Global investment strategists warn about “recession obsession” as long-term outlook has brightened despite a well-telegraphed downturn

NEW YORK, June 5, 2023 /PRNewswire/ — J.P. Morgan Private Bank today released its 2023 Mid-Year Outlook, “The Recession Obsession,” sharing ideas critical to navigating investments for the remainder of the year. For the first time, the Private Bank’s Mid-Year Outlook pairs anonymized client data with actionable investment strategies to illustrate how J.P. Morgan clients are investing their wealth.

(PRNewsfoto/J.P. Morgan Private Bank)

Equipped with this unique insight around client investment patterns, J.P. Morgan’s global investments strategists then explored how profound headwinds may create potential buying opportunities. Despite a multitude of risks, including continued war in Ukraine, broader geopolitical tensions, and elevated probability of a U.S. economic recession, they see the potential for high-single-digit returns over the next 12 months.

“While most investment conversations center on inflation and a looming recession, we’re urging investors away from the so-called ‘recession obsession’ and to seek opportunities amid the volatility,” said Clay Erwin, Global Head of Investments Sales & Trading at J.P. Morgan. “Markets are indicating the lows of October 2022 are behind us, and we think diversified portfolios can continue to generate higher returns than either cash or inflation into 2024.”

The Private Bank’s 2023 Mid-Year Outlook report identifies five key ideas to help investors navigate a well-telegraphed recession.

Rebuild equity portfolios for the next bull market.

“Our clients were right to sell stocks last year as global equities lost nearly 20%,” said Jacob Manoukian, U.S. Head of Investment Strategy at J.P. Morgan., noting that J.P. Morgan clients have been net buyers of equities in just seven of the 30 weeks since the market bottomed, and half now have a lower allocation to equities than they did one year ago.

However, prospects for corporate profit growth look better than many realize – sales are resilient, transportation and energy costs are lower, the dollar is weaker, and the scramble for workers is less frantic. These factors are raising analysts’ earnings expectations and revealing some notable entry points for investors.

While many are fixating on a coming recession for the broad economy, several industries including technology, semiconductors and homebuilder stocks have already experienced their own. J.P. Morgan global investment strategists view potential market sell-offs as the opportunity to build an equity portfolio that investors can carry into and through the next bull market.

European and Chinese equities emerge as bright spots.

Outperformance and home-country bias can direct investment preferences, underscoring why nearly two-thirds of U.S. clients have no exposure to China and half are materially underweight Europe relative to developed equity benchmarks.

“Underweights in either could now act as a drag on your portfolio,” said Grace Peters, Head of EMEA Investment Strategy at J.P. Morgan.

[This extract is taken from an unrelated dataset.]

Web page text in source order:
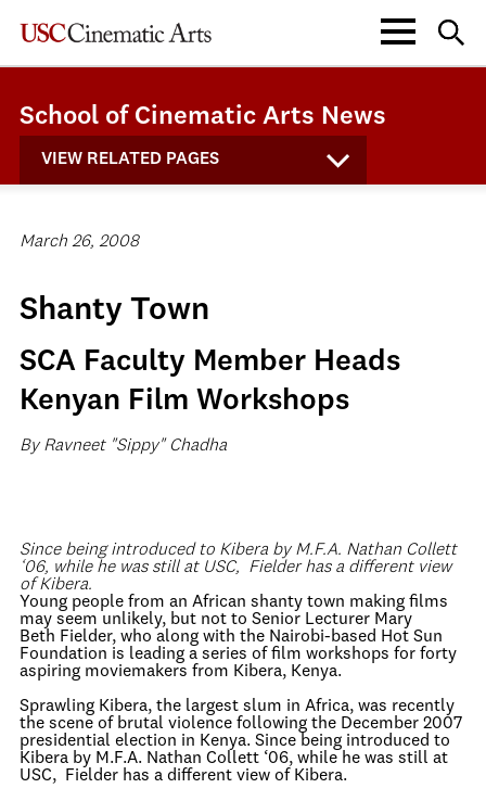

Europe has outperformed the United States over the last 12 months, avoiding recession, defying expectations, and trading at a relative discount. J.P. Morgan global investment strategists see multiple reasons to be bullish on European equities, including a wider-than-usual valuation discount to the United States, impressive resilience in the face of several external shocks, and the escape from negative interest rate policy.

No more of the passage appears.